Impulso pra recomeçar

Faz poucos anos que Denise começou a se reerguer e voltar a sentir alegria. “Uma senhora muito religiosa me falou: ‘Seu filho não está mais aqui de corpo presente entre nós. Ele continua apenas em lembranças, a alegria que ele deixou’. O que essa senhora falou me tocou muito. Rezei muito. Então entendi que tinha que começar a agradecer a Deus por ter convivido com aquela pessoa fantástica que era meu filho, mesmo que por tão pouco tempo. Ele era muito alegre, não queria me ver triste. Foi aí que eu voltei a ter alegria de viver. Ele está sendo a minha luz. Sinto a alegria dele, mesmo não tendo ele aqui”, comenta Denise.
Como era um rapaz de bem com a vida e cheio de amigos, o velório e o enterro de Fernando foram muito comoventes, com muitos jovens chorando. E a balconista dá um conselho a todos os motoristas, para que nenhuma mãe passe amargos Dias das Mães como ela vem passando: não misture álcool e direção.

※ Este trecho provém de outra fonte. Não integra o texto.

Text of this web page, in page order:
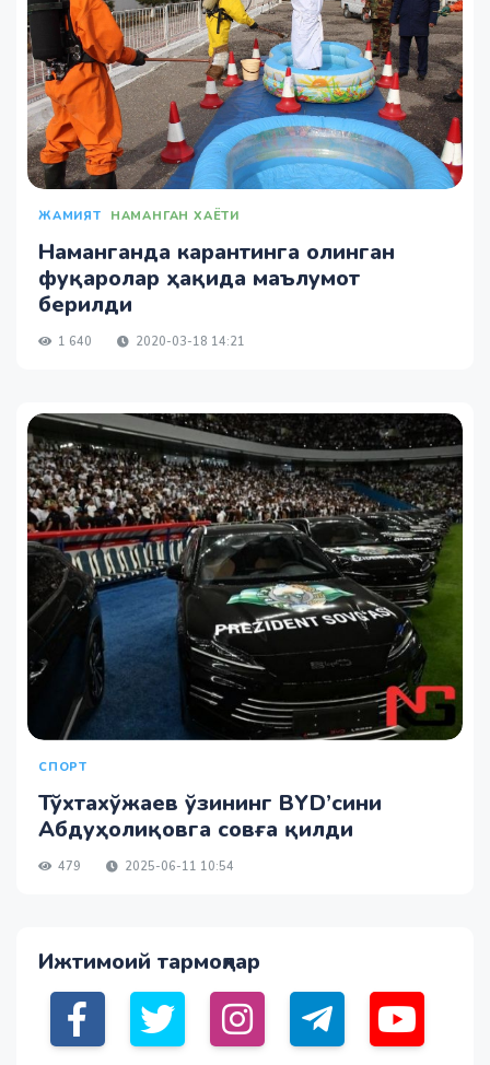
ЖАМИЯТ НАМАНГАН ХАЁТИ
Наманганда карантинга олинган
фуқаролар ҳақида маълумот
берилди
1 640 2020-03-18 14:21
СПОРТ
Тўхтахўжаев ўзининг BYD’сини
Абдуҳолиқовга совға қилди
479 2025-06-11 10:54
Ижтимоий тармоқлар
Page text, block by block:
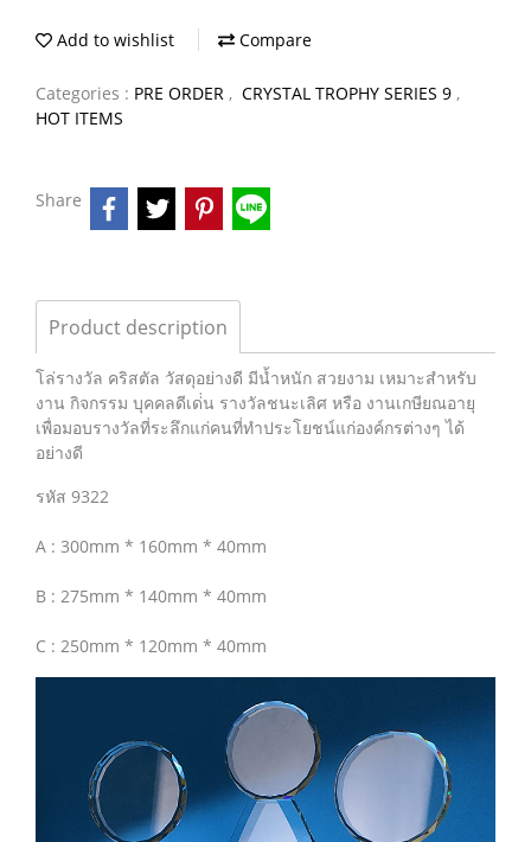
Add to wishlist Compare
Categories : PRE ORDER , CRYSTAL TROPHY SERIES 9 ,
HOT ITEMS
Share
Product description
โล่รางวัล คริสตัล วัสดุอย่างดี มีน้ำหนัก สวยงาม เหมาะสำหรับ
งาน กิจกรรม บุคคลดีเด่่น รางวัลชนะเลิศ หรือ งานเกษียณอายุ
เพื่อมอบรางวัลที่ระลึกแก่คนที่ทำประโยชน์แก่องค์กรต่างๆ ได้
อย่างดี
รหัส 9322
A : 300mm * 160mm * 40mm
B : 275mm * 140mm * 40mm
C : 250mm * 120mm * 40mm
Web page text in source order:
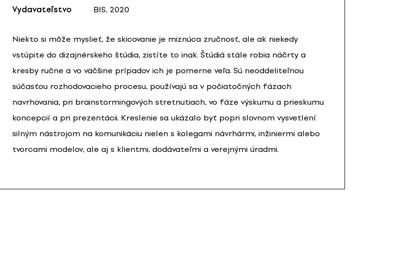
Vydavateľstvo BIS, 2020
Niekto si môže myslieť, že skicovanie je miznúca zručnosť, ale ak niekedy
vstúpite do dizajnérskeho štúdia, zistíte to inak. Štúdiá stále robia náčrty a
kresby ručne a vo väčšine prípadov ich je pomerne veľa. Sú neoddeliteľnou
súčasťou rozhodovacieho procesu, používajú sa v počiatočných fázach
navrhovania, pri brainstormingových stretnutiach, vo fáze výskumu a prieskumu
koncepcií a pri prezentácii. Kreslenie sa ukázalo byť popri slovnom vysvetlení
silným nástrojom na komunikáciu nielen s kolegami návrhármi, inžiniermi alebo
tvorcami modelov, ale aj s klientmi, dodávateľmi a verejnými úradmi.
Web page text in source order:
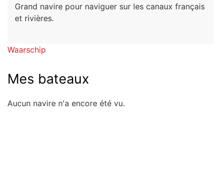
Grand navire pour naviguer sur les canaux français
et rivières.
Waarschip
Mes bateaux
Aucun navire n'a encore été vu.
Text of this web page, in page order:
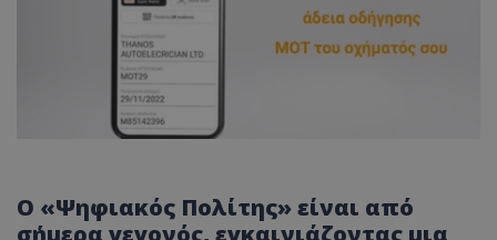
Ο «Ψηφιακός Πολίτης» είναι από
σήμερα γεγονός, εγκαινιάζοντας μια
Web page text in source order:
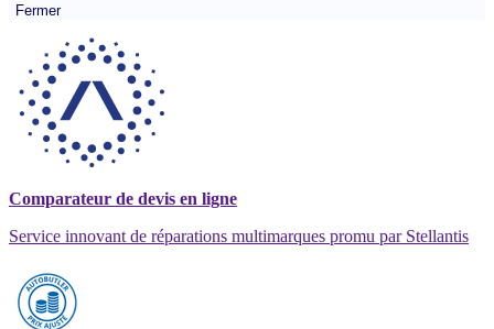
Fermer
Comparateur de devis en ligne
Service innovant de réparations multimarques promu par Stellantis

“Vou ali pertinho, já volto”

Aparecida pede aos motoristas mais prudência no trânsito. Foto: Felipe Rosa
Aparecida pede aos motoristas mais prudência no trânsito. Foto: Felipe Rosa

José Alfredo, 30 anos, era vereador de Quitandinha. Em primeiro mandato, foi o quarto mais votado na cidade, pois era muito conhecido, tinha muitos amigos. Tinha esposa e dois filhos. E mesmo tendo sua casa, não deixava de ir tomar café da manhã com sua mãe todos os dias, entre 6h e 6h30. Mas no Dia das Mães de 2015, a professora e diretora da APAE de Quitandinha, Aparecida Fátima Machado, não tinha o que comemorar, mesmo tendo três filhos.

No ano anterior, no dia 22 de junho, ela perdeu José Alfredo num acidente. Era domingo. O vereador ia fazer um churrasco para um amigo. Já tinha comprado a carne e a cerveja. Quando voltava do mercado, outro amigo lhe telefonou, pedindo um favor. Queria que José Alfredo fosse buscar um cheque para ele. O vereador pegou a moto e foi. A filha pequena queria ir junto. Mas como era algo rápido e perto de casa, o vereador disse que ia de moto mesmo, rapidinho, e já voltava.

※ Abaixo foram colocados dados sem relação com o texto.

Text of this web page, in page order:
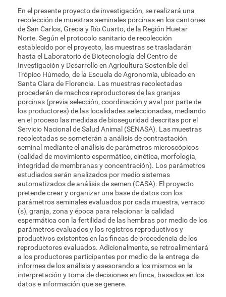
En el presente proyecto de investigación, se realizará una
recolección de muestras seminales porcinas en los cantones
de San Carlos, Grecia y Río Cuarto, de la Región Huetar
Norte. Según el protocolo sanitario de recolección
establecido por el proyecto, las muestras se trasladarán
hasta el Laboratorio de Biotecnología del Centro de
Investigación y Desarrollo en Agricultura Sostenible del
Trópico Húmedo, de la Escuela de Agronomía, ubicado en
Santa Clara de Florencia. Las muestras recolectadas
procederán de machos reproductores de las granjas
porcinas (previa selección, coordinación y aval por parte de
los productores) de las localidades seleccionadas, mediando
en el proceso las medidas de bioseguridad descritas por el
Servicio Nacional de Salud Animal (SENASA). Las muestras
recolectadas se someterán a análisis de contrastación
seminal mediante el análisis de parámetros microscópicos
(calidad de movimiento espermático, cinética, morfología,
integridad de membranas y concentración). Los parámetros
estudiados serán analizados por medio sistemas
automatizados de análisis de semen (CASA). El proyecto
pretende crear y organizar una base de datos con los
parámetros seminales evaluados por cada muestra, verraco
(s), granja, zona y época para relacionar la calidad
espermática con la fertilidad de las hembras por medio de los
parámetros evaluados y los registros reproductivos y
productivos existentes en las fincas de procedencia de los
reproductores evaluados. Adicionalmente, se retroalimentará
a los productores participantes por medio de la entrega de
informes de los análisis y asesorando a los mismos en la
interpretación y toma de decisiones en finca, basados en los
datos e información que se genere.
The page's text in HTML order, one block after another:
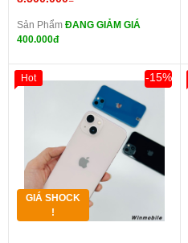
Sản Phẩm ĐANG GIẢM GIÁ
400.000đ
GIÁ SHOCK
!
-15%
Hot
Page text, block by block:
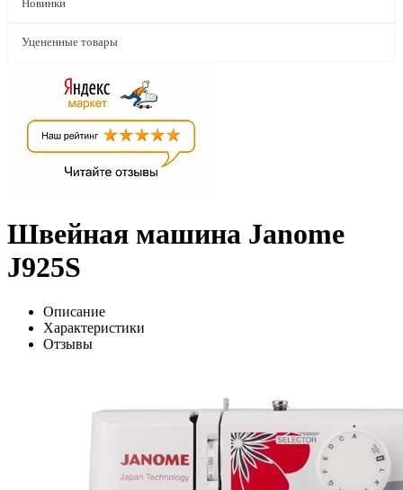
Новинки
Уцененные товары
Швейная машина Janome
J925S
Описание
Характеристики
Отзывы
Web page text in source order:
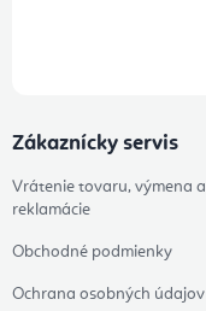
Zákaznícky servis
Vrátenie tovaru, výmena a
reklamácie
Obchodné podmienky
Ochrana osobných údajov
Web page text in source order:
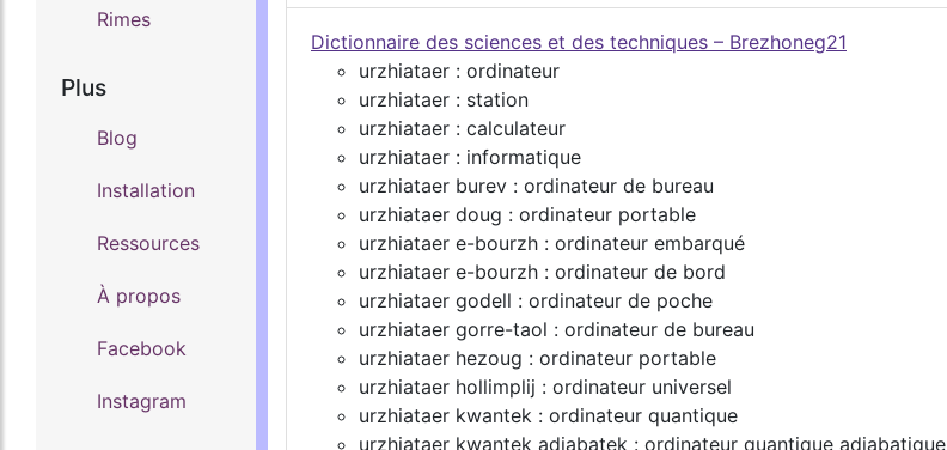
Rimes
Plus
Blog
Installation
Ressources
À propos
Facebook
Instagram
Dictionnaire des sciences et des techniques – Brezhoneg21
urzhiataer : ordinateur
urzhiataer : station
urzhiataer : calculateur
urzhiataer : informatique
urzhiataer burev : ordinateur de bureau
urzhiataer doug : ordinateur portable
urzhiataer e-bourzh : ordinateur embarqué
urzhiataer e-bourzh : ordinateur de bord
urzhiataer godell : ordinateur de poche
urzhiataer gorre-taol : ordinateur de bureau
urzhiataer hezoug : ordinateur portable
urzhiataer hollimplij : ordinateur universel
urzhiataer kwantek : ordinateur quantique
urzhiataer kwantek adiabatek : ordinateur quantique adiabatique
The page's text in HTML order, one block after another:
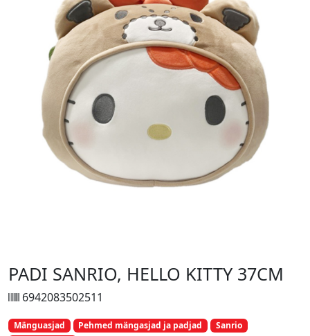
PADI SANRIO, HELLO KITTY 37CM
6942083502511
Mänguasjad Pehmed mängasjad ja padjad
Sanrio

Quando trafegava pela BR-116, um carro saiu do acostamento e acertou em cheio a roda da moto, por volta das 9h da manhã. José Alfredo voou metros adiante e caiu no asfalto. Um caminhão que vinha no sentido oposto não conseguiu frear e passou por cima do motociclista, que morreu na hora.
Aparecida ficou paralisada com o telefonema que recebeu. José Alfredo morreu 10 dias depois do aniversário dela. A comemoração, dias antes, foi uma noite alegre. O filho foi buscá-la para comer pizza em família. As datas especiais seguintes, no entanto, foram difíceis. “Procuramos estar sempre juntos nas festividades, para nos fortalecermos”, diz Aparecida.

Mas toda essa união não foi suficiente para acalentar a professora no Dia das Mães de 2015. “Eu não queria ver ninguém. Eu queria ficar em casa, sem conversar com os outros filhos. Queria que eles entendessem que naquele momento o silêncio era melhor pra mim. É uma dor intensa, você não tem onde tirar forças. Estava faltando um pedaço de mim”, conta.

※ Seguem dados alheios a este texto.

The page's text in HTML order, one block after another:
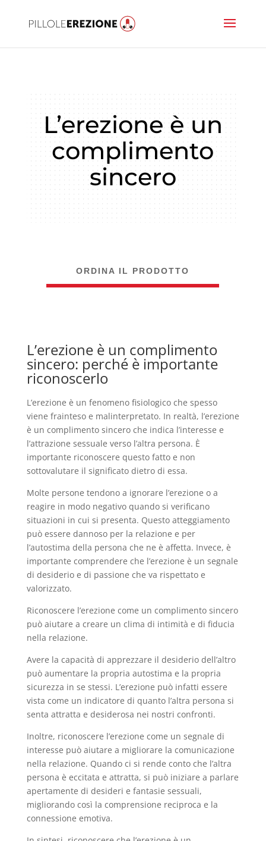
L’erezione è un
complimento
sincero
ORDINA IL PRODOTTO
L’erezione è un complimento
sincero: perché è importante
riconoscerlo
L’erezione è un fenomeno fisiologico che spesso
viene frainteso e malinterpretato. In realtà, l’erezione
è un complimento sincero che indica l’interesse e
l’attrazione sessuale verso l’altra persona. È
importante riconoscere questo fatto e non
sottovalutare il significato dietro di essa.
Molte persone tendono a ignorare l’erezione o a
reagire in modo negativo quando si verificano
situazioni in cui si presenta. Questo atteggiamento
può essere dannoso per la relazione e per
l’autostima della persona che ne è affetta. Invece, è
importante comprendere che l’erezione è un segnale
di desiderio e di passione che va rispettato e
valorizzato.
Riconoscere l’erezione come un complimento sincero
può aiutare a creare un clima di intimità e di fiducia
nella relazione.
Avere la capacità di apprezzare il desiderio dell’altro
può aumentare la propria autostima e la propria
sicurezza in se stessi. L’erezione può infatti essere
vista come un indicatore di quanto l’altra persona si
senta attratta e desiderosa nei nostri confronti.
Inoltre, riconoscere l’erezione come un segnale di
interesse può aiutare a migliorare la comunicazione
nella relazione. Quando ci si rende conto che l’altra
persona è eccitata e attratta, si può iniziare a parlare
apertamente di desideri e fantasie sessuali,
migliorando così la comprensione reciproca e la
connessione emotiva.
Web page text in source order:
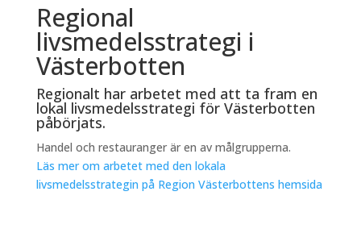
Regional
livsmedelsstrategi i
Västerbotten
Regionalt har arbetet med att ta fram en
lokal livsmedelsstrategi för Västerbotten
påbörjats.
Handel och restauranger är en av målgrupperna.
Läs mer om arbetet med den lokala
livsmedelsstrategin på Region Västerbottens hemsida

Neste último ano é que Aparecida está superando melhor a tragédia. Mas na base de idas ao psiquiatra, tratamento, antidepressivos e remédios para dormir. “Ainda não vivi o luto do meu filho. Quando falo, ainda tenho muito sofrimento. Só peço que os motoristas tenham prudência no trânsito, mais paciência, mais tolerância. Não beba, tenha cuidado com si próprio e com os outros”, suplica.